2015 I hit a point where I could care less if I ever sang again or played again or did anything ever again. After a few months of being "a mess" in a million definitions of that word and with life in general, I hit this like "now or never thing." I realized I'm not getting any younger, if I can't make it work with my family and a band I need to figure out how to play on my own around my family's schedule. I realized I didn't really care if it ever went anywhere as long as I was doing something musical or creative and enjoyed it. If I had a regular job I would've always known I didn't try it because I was too scared to try or too scared to fail.
So I worked my butt off figuring out how to make it work. I told my husband this time around I would take care of it all. He wouldn't have to pay for it and I would make the scheduling and everything fit somehow.
I played a couple of sets and realized it was hard to get booked without any decent recordings and people would ask to buy a cd that I did not have!
I messaged our good ole friend from a couple of years before who knows people just to get a recommendation.

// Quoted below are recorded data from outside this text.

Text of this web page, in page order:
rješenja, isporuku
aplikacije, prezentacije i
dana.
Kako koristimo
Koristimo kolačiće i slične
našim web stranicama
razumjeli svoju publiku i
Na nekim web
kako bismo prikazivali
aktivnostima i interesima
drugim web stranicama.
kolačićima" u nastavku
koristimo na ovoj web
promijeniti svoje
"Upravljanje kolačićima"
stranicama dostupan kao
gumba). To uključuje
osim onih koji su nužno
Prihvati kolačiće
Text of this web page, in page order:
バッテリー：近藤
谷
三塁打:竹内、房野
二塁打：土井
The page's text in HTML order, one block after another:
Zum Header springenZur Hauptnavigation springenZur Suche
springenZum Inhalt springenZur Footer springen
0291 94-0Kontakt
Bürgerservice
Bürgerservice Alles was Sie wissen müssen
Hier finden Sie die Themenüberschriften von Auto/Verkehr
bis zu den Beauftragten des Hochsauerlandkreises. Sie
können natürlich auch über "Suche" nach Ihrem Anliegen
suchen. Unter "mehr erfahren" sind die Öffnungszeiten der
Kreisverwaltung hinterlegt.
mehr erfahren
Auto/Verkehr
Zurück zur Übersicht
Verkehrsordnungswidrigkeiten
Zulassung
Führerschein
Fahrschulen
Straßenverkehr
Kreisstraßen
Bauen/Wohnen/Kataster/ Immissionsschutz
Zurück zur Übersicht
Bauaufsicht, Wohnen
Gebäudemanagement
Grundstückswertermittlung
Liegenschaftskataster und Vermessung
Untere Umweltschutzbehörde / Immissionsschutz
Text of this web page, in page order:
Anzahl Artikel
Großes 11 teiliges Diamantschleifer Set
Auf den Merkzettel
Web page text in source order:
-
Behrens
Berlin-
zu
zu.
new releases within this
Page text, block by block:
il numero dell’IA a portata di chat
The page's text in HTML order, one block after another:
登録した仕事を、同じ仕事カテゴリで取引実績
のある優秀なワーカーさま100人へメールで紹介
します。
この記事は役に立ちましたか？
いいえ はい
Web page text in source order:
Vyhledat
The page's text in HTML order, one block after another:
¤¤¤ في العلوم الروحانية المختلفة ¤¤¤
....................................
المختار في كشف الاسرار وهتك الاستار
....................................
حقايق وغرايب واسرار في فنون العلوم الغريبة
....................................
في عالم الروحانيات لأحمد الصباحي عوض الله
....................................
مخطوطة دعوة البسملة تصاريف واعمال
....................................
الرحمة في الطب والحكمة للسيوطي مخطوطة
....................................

Ironically the guy I visited years back that had haunted my dreams forever happened to be sitting right there. What timing huh?! ....He said tell her to come see me again.... I laughed and thought yeah right why would I put myself through that again?! ...then I thought for a moment and realized- YES that's exactly what I want to do! I knew I was better and had worked hard on everything. Several people close to me were like are you a glutton for punishment or what?! I said I guess so, but I gotta try!
It was a whole different ballgame this time around. He liked me and my songs, he wanted to help me, he could see the work I put in and was impressed. Just that little bit of redeeming myself was satisfying.

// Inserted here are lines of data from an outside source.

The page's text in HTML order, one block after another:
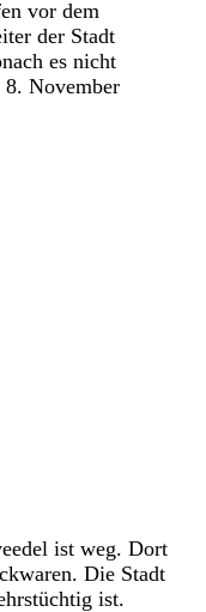
vor dem
der Stadt
es nicht
November
ist weg. Dort
Die Stadt
ist.
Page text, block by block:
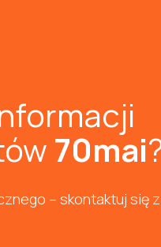
70mai
– skontaktuj się z
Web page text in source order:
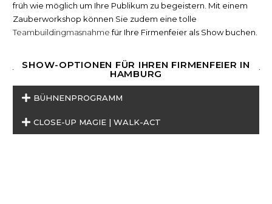
früh wie möglich um Ihre Publikum zu begeistern. Mit einem
Zauberworkshop können Sie zudem eine tolle
Teambuildingmasnahmefür Ihre Firmenfeier als Show buchen.
SHOW-OPTIONEN FÜR IHREN FIRMENFEIER IN
HAMBURG
BÜHNENPROGRAMM
CLOSE-UP MAGIE | WALK-ACT
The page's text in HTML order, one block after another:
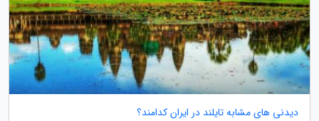
دیدنی های مشابه تایلند در ایران کدامند؟
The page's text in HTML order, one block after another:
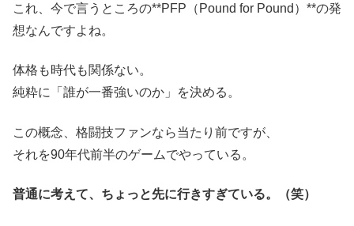
これ、今で言うところの**PFP（Pound for Pound）**の発
想なんですよね。
体格も時代も関係ない。
純粋に「誰が一番強いのか」を決める。
この概念、格闘技ファンなら当たり前ですが、
それを90年代前半のゲームでやっている。
普通に考えて、ちょっと先に行きすぎている。（笑）
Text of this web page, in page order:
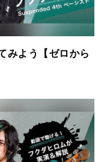
みよう【ゼロから

Eventually I got to write with some super cool people, and prepare what we wanted to record. When we got ready to record it was smooth sailing right? Ummm no. Problem 1- First producer didn't really like the songs that much. #2 I didn't have a gigantic budget to use as a selling point! (My money plan was I had 2 special offer 0% credit cards that have time limits to pay them off-gives me money, gives me deadline-perfect motivation to hustle lol!) Basically there wasn't too much going my way for me to get it completed! I was like here we go again [brick wall] but I decided if I was the only one who wanted to see these songs finished then I was ok with that...after all I'm the one with the bill!
After chats here and there about what to do with me they connected me with the producer in Nashville. He was so much fun. He set up all of the musicians which were better than I ever could've thought. They played on the albums of people I have listened to literally my entire life! Reba wasn't even there, but I was star stuck that it was her drummer playing MY songs!!! They were so very sweet as they told me different cool stories and showed me fun pictures, like one of my acoustic player and Prince Harry while they were at a party in Australia. (I'll do a full blog sometime in more detail about that trip-it was cool though!!)

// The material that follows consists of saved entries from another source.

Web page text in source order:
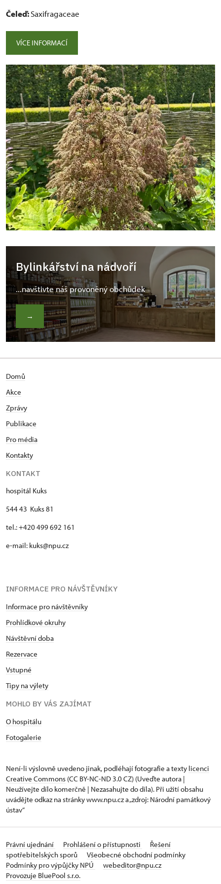
Čeleď:Saxifragaceae
VÍCE INFORMACÍ
Bylinkářství na nádvoří
...navštivte náš provoněný obchůdek
→
Domů
Akce
Zprávy
Publikace
Pro média
Kontakty
KONTAKT
hospitál Kuks
544 43 Kuks 81
tel.: +420 499 692 161
e-mail: kuks@npu.cz
INFORMACE PRO NÁVŠTĚVNÍKY
Informace pro návštěvníky
Prohlídkové okruhy
Návštěvní doba
Rezervace
Vstupné
Tipy na výlety
MOHLO BY VÁS ZAJÍMAT
O hospitálu
Fotogalerie
Není-li výslovně uvedeno jinak, podléhají fotografie a texty licenci
Creative Commons (CC BY-NC-ND 3.0 CZ) (Uveďte autora |
Neužívejte dílo komerčně | Nezasahujte do díla). Při užití obsahu
uvádějte odkaz na stránky www.npu.cz a „zdroj: Národní památkový
ústav“
Právní ujednání Prohlášení o přístupnosti
Řešení
spotřebitelských sporů
Všeobecné obchodní podmínky
Podmínky pro výpůjčky NPÚ
webeditor@npu.cz
Provozuje BluePool s.r.o.
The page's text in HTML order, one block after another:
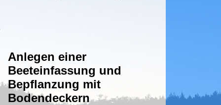
Anlegen einer
Beeteinfassung und
Bepflanzung mit
Bodendeckern
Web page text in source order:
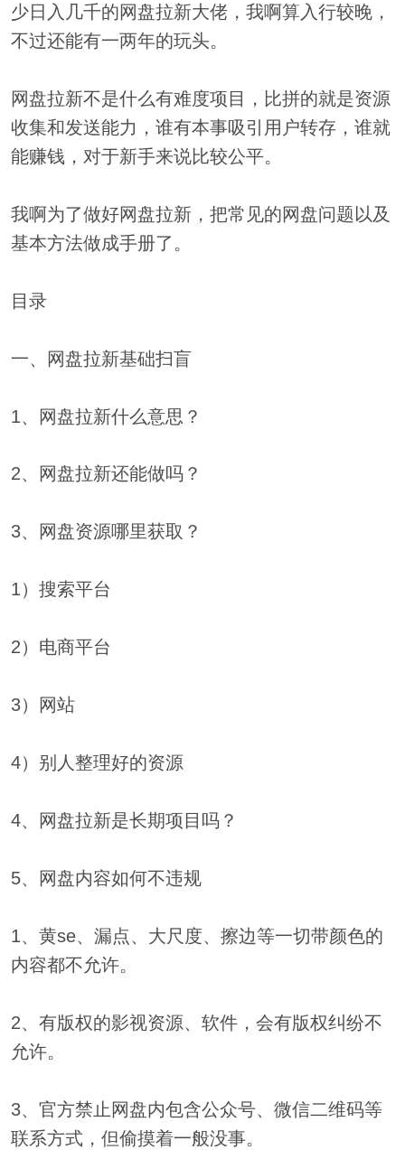
少日入几千的网盘拉新大佬，我啊算入行较晚，
不过还能有一两年的玩头。
网盘拉新不是什么有难度项目，比拼的就是资源
收集和发送能力，谁有本事吸引用户转存，谁就
能赚钱，对于新手来说比较公平。
我啊为了做好网盘拉新，把常见的网盘问题以及
基本方法做成手册了。
目录
一、网盘拉新基础扫盲
1、网盘拉新什么意思？
2、网盘拉新还能做吗？
3、网盘资源哪里获取？
1）搜索平台
2）电商平台
3）网站
4）别人整理好的资源
4、网盘拉新是长期项目吗？
5、网盘内容如何不违规
1、黄se、漏点、大尺度、擦边等一切带颜色的
内容都不允许。
2、有版权的影视资源、软件，会有版权纠纷不
允许。
3、官方禁止网盘内包含公众号、微信二维码等
联系方式，但偷摸着一般没事。
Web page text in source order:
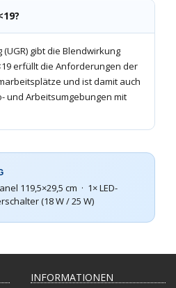
gibt die Blendwirkung
erfüllt die Anforderungen der
und ist damit auch
und Arbeitsumgebungen mit
119,5×29,5 cm · 1× LED-
(18 W / 25 W)
INFORMATIONEN
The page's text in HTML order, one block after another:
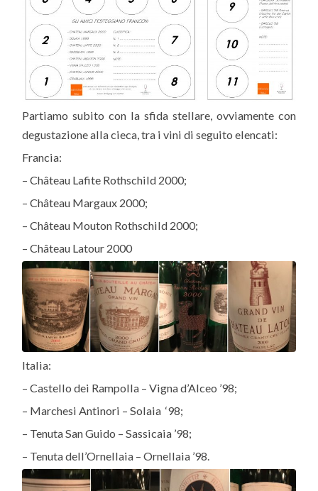
Partiamo subito con la sfida stellare, ovviamente con
degustazione alla cieca, tra i vini di seguito elencati:
Francia:
– Château Lafite Rothschild 2000;
– Château Margaux 2000;
– Château Mouton Rothschild 2000;
– Château Latour 2000
Italia:
– Castello dei Rampolla – Vigna d’Alceo ’98;
– Marchesi Antinori – Solaia ‘98;
– Tenuta San Guido – Sassicaia ’98;
– Tenuta dell’Ornellaia – Ornellaia ’98.
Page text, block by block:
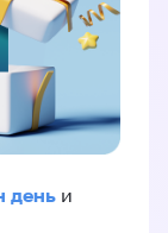
день и

There are constant obstacles to figuring everything out and how to make it all work practically and promotionally, all in between ball games and laundry loads, but I'm slowly figuring it out. Its been quite a journey that still continues.
If I never do anything else beyond this point at least I can tell my kids just because you get shot down once, twice, or 10 times doesn't mean you don't keep on trying because thats what brings out the stuff you have inside you that you didn't know existed.
Don't let the fear of falling keep you from flying.
God has not given us a spirit of fear, but one of power and of love and of a sound mind.